BTW the space between $~\operatorname{arg}~$ and $~\operatorname{max}~$seems large. I wonder if there some good way to shrink it.

2

There are 2 best solutions below

0
On BEST ANSWER

$n\hat{p}$ is the number of customers in your sample who use the detergent. It is a $\text{Binomial}(n, p)$ random variable which has mean $np$ and variance $npq$.

By the normal approximation to the binomial distribution, $n\hat{p}$ is approximately normal with mean $np$ and variance $npq$.

By shifting by the mean $np$ and scaling by the standard deviation $\sqrt{npq}$, we see that $\frac{n(p-\hat{p})}{\sqrt{npq}} = \frac{p-\hat{p}}{\sqrt{pq/n}}$ is approximately standard normal.

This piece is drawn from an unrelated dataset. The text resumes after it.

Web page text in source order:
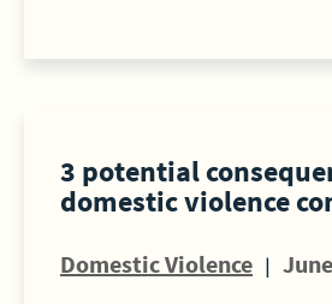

This explains the first red equation.

The second red equation comes from reading a standard normal table or using a computer to compute the value $\alpha$ such that $P(|Z| < \alpha) = 0.99$. It turns out it is $\alpha\approx 2.576$.

Regarding typesetting "argmax", you need to define a custom command since Latex doesn't have a built-in command for it. See here.

0
On

The first equation marked in red comes from the Central Limit Theorem. The sample proportion $\hat{p}$ is a sample mean of the variable indicating whether a given person falls in the required category, so for sufficiently large sample size we can say that it is approximately normally distributed. The red equation represents standardising the statistic by subtracting its expected value and dividing by its standard deviation, which can be derived by noting that $n\hat{p}$ has a binomial distribution and applying known results.

The second equation in red comes looking up the value of $z$ for which $P(-z < Z < z) = 0.99$ when $Z \sim N(0, 1)$, which turns out to be 2.576.